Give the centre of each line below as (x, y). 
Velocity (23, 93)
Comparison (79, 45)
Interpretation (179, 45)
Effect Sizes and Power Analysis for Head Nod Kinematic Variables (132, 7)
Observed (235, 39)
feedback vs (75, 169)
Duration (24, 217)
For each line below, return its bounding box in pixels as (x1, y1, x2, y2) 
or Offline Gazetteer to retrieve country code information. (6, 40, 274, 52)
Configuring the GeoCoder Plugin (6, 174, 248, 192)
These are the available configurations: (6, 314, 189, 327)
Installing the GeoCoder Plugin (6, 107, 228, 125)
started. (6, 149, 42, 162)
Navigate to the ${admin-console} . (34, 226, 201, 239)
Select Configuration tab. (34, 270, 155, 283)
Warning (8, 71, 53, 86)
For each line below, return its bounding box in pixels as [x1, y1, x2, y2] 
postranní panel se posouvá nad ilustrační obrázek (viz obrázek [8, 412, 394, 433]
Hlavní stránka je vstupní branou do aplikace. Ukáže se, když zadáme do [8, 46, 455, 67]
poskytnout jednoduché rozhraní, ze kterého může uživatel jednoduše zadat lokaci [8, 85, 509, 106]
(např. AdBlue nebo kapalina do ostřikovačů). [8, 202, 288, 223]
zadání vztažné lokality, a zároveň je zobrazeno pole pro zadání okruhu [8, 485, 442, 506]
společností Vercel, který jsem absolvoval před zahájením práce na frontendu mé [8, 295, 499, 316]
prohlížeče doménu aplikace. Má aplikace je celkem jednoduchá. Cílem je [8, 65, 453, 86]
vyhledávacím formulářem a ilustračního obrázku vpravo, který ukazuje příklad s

──────────────────────────────

## WORK TASK
All records above must be returned exactly as they appear.

## WORKED SOLUTION
Give the centre of each line below as (x, y). 
Velocity (23, 93)
Comparison (79, 45)
Interpretation (179, 45)
Effect Sizes and Power Analysis for Head Nod Kinematic Variables (132, 7)
Observed (235, 39)
feedback vs (75, 169)
Duration (24, 217)
For each line below, return its bounding box in pixels as (x1, y1, x2, y2) 
or Offline Gazetteer to retrieve country code information. (6, 40, 274, 52)
Configuring the GeoCoder Plugin (6, 174, 248, 192)
These are the available configurations: (6, 314, 189, 327)
Installing the GeoCoder Plugin (6, 107, 228, 125)
started. (6, 149, 42, 162)
Navigate to the ${admin-console} . (34, 226, 201, 239)
Select Configuration tab. (34, 270, 155, 283)
Warning (8, 71, 53, 86)
For each line below, return its bounding box in pixels as [x1, y1, x2, y2] 
postranní panel se posouvá nad ilustrační obrázek (viz obrázek [8, 412, 394, 433]
Hlavní stránka je vstupní branou do aplikace. Ukáže se, když zadáme do [8, 46, 455, 67]
poskytnout jednoduché rozhraní, ze kterého může uživatel jednoduše zadat lokaci [8, 85, 509, 106]
(např. AdBlue nebo kapalina do ostřikovačů). [8, 202, 288, 223]
zadání vztažné lokality, a zároveň je zobrazeno pole pro zadání okruhu [8, 485, 442, 506]
společností Vercel, který jsem absolvoval před zahájením práce na frontendu mé [8, 295, 499, 316]
prohlížeče doménu aplikace. Má aplikace je celkem jednoduchá. Cílem je [8, 65, 453, 86]
vyhledávacím formulářem a ilustračního obrázku vpravo, který ukazuje příklad s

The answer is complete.